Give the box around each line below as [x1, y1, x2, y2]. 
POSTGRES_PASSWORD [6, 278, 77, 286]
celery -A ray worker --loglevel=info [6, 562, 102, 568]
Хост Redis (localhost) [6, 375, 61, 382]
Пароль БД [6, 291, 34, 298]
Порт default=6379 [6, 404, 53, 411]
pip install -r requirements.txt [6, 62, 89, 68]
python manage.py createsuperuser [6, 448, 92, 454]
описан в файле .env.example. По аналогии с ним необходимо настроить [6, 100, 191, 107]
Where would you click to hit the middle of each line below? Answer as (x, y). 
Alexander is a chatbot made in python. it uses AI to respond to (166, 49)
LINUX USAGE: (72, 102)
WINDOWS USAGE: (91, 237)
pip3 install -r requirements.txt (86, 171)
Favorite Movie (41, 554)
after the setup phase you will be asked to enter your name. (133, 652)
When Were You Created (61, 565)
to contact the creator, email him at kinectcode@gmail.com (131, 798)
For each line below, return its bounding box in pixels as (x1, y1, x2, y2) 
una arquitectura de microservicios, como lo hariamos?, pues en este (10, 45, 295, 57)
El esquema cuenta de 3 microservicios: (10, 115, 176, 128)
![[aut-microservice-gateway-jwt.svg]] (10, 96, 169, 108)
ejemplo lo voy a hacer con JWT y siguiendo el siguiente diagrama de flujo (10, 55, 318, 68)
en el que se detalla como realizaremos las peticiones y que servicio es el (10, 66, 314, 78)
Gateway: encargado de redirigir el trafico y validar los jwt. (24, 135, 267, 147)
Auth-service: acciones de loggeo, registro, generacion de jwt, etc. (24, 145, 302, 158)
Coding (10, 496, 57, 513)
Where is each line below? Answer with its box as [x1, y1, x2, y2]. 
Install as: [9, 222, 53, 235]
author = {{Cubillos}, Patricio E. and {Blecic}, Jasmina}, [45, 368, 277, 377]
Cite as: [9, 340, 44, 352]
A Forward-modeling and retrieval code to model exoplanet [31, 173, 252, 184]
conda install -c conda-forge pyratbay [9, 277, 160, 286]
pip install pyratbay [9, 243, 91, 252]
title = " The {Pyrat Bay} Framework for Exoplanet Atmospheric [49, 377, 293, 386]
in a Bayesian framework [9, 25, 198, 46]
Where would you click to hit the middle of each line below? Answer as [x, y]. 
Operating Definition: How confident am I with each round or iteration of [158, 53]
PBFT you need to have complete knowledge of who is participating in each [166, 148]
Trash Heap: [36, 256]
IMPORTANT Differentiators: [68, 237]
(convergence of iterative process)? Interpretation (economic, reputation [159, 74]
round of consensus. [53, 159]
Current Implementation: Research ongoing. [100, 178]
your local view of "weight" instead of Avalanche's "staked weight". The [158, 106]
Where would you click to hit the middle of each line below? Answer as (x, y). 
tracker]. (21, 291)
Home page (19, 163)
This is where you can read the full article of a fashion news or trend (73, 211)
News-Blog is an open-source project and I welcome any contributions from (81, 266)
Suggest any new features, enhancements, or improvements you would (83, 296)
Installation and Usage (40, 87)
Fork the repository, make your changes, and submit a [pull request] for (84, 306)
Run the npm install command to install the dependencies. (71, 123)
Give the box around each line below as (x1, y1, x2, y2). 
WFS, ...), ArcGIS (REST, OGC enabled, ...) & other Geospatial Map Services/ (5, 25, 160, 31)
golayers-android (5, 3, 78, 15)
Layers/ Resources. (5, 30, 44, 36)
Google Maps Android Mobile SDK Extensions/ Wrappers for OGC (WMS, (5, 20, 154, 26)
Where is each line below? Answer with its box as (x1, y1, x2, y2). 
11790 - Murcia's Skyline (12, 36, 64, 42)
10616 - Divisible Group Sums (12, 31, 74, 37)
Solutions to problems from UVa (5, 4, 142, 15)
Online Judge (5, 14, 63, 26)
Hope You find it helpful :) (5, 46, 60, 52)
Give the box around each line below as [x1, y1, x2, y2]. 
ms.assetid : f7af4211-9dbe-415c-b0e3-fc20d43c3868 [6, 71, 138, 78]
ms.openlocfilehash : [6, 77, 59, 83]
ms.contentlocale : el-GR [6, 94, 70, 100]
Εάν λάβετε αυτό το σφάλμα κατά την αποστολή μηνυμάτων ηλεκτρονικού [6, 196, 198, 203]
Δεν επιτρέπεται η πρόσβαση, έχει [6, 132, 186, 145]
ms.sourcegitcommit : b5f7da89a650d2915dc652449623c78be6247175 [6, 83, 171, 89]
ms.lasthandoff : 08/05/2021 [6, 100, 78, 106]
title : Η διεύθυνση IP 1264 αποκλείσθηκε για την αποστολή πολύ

+++++

* _EXERCISE GOAL_
Print the material once more, exactly.

* _ANSWER SECTION_
Give the box around each line below as [x1, y1, x2, y2]. 
POSTGRES_PASSWORD [6, 278, 77, 286]
celery -A ray worker --loglevel=info [6, 562, 102, 568]
Хост Redis (localhost) [6, 375, 61, 382]
Пароль БД [6, 291, 34, 298]
Порт default=6379 [6, 404, 53, 411]
pip install -r requirements.txt [6, 62, 89, 68]
python manage.py createsuperuser [6, 448, 92, 454]
описан в файле .env.example. По аналогии с ним необходимо настроить [6, 100, 191, 107]
Where would you click to hit the middle of each line below? Answer as (x, y). 
Alexander is a chatbot made in python. it uses AI to respond to (166, 49)
LINUX USAGE: (72, 102)
WINDOWS USAGE: (91, 237)
pip3 install -r requirements.txt (86, 171)
Favorite Movie (41, 554)
after the setup phase you will be asked to enter your name. (133, 652)
When Were You Created (61, 565)
to contact the creator, email him at kinectcode@gmail.com (131, 798)
For each line below, return its bounding box in pixels as (x1, y1, x2, y2) 
una arquitectura de microservicios, como lo hariamos?, pues en este (10, 45, 295, 57)
El esquema cuenta de 3 microservicios: (10, 115, 176, 128)
![[aut-microservice-gateway-jwt.svg]] (10, 96, 169, 108)
ejemplo lo voy a hacer con JWT y siguiendo el siguiente diagrama de flujo (10, 55, 318, 68)
en el que se detalla como realizaremos las peticiones y que servicio es el (10, 66, 314, 78)
Gateway: encargado de redirigir el trafico y validar los jwt. (24, 135, 267, 147)
Auth-service: acciones de loggeo, registro, generacion de jwt, etc. (24, 145, 302, 158)
Coding (10, 496, 57, 513)
Where is each line below? Answer with its box as [x1, y1, x2, y2]. 
Install as: [9, 222, 53, 235]
author = {{Cubillos}, Patricio E. and {Blecic}, Jasmina}, [45, 368, 277, 377]
Cite as: [9, 340, 44, 352]
A Forward-modeling and retrieval code to model exoplanet [31, 173, 252, 184]
conda install -c conda-forge pyratbay [9, 277, 160, 286]
pip install pyratbay [9, 243, 91, 252]
title = " The {Pyrat Bay} Framework for Exoplanet Atmospheric [49, 377, 293, 386]
in a Bayesian framework [9, 25, 198, 46]
Where would you click to hit the middle of each line below? Answer as [x, y]. 
Operating Definition: How confident am I with each round or iteration of [158, 53]
PBFT you need to have complete knowledge of who is participating in each [166, 148]
Trash Heap: [36, 256]
IMPORTANT Differentiators: [68, 237]
(convergence of iterative process)? Interpretation (economic, reputation [159, 74]
round of consensus. [53, 159]
Current Implementation: Research ongoing. [100, 178]
your local view of "weight" instead of Avalanche's "staked weight". The [158, 106]
Where would you click to hit the middle of each line below? Answer as (x, y). 
tracker]. (21, 291)
Home page (19, 163)
This is where you can read the full article of a fashion news or trend (73, 211)
News-Blog is an open-source project and I welcome any contributions from (81, 266)
Suggest any new features, enhancements, or improvements you would (83, 296)
Installation and Usage (40, 87)
Fork the repository, make your changes, and submit a [pull request] for (84, 306)
Run the npm install command to install the dependencies. (71, 123)
Give the box around each line below as (x1, y1, x2, y2). 
WFS, ...), ArcGIS (REST, OGC enabled, ...) & other Geospatial Map Services/ (5, 25, 160, 31)
golayers-android (5, 3, 78, 15)
Layers/ Resources. (5, 30, 44, 36)
Google Maps Android Mobile SDK Extensions/ Wrappers for OGC (WMS, (5, 20, 154, 26)
Where is each line below? Answer with its box as (x1, y1, x2, y2). 
11790 - Murcia's Skyline (12, 36, 64, 42)
10616 - Divisible Group Sums (12, 31, 74, 37)
Solutions to problems from UVa (5, 4, 142, 15)
Online Judge (5, 14, 63, 26)
Hope You find it helpful :) (5, 46, 60, 52)
Give the box around each line below as [x1, y1, x2, y2]. 
ms.assetid : f7af4211-9dbe-415c-b0e3-fc20d43c3868 [6, 71, 138, 78]
ms.openlocfilehash : [6, 77, 59, 83]
ms.contentlocale : el-GR [6, 94, 70, 100]
Εάν λάβετε αυτό το σφάλμα κατά την αποστολή μηνυμάτων ηλεκτρονικού [6, 196, 198, 203]
Δεν επιτρέπεται η πρόσβαση, έχει [6, 132, 186, 145]
ms.sourcegitcommit : b5f7da89a650d2915dc652449623c78be6247175 [6, 83, 171, 89]
ms.lasthandoff : 08/05/2021 [6, 100, 78, 106]
title : Η διεύθυνση IP 1264 αποκλείσθηκε για την αποστολή πολύ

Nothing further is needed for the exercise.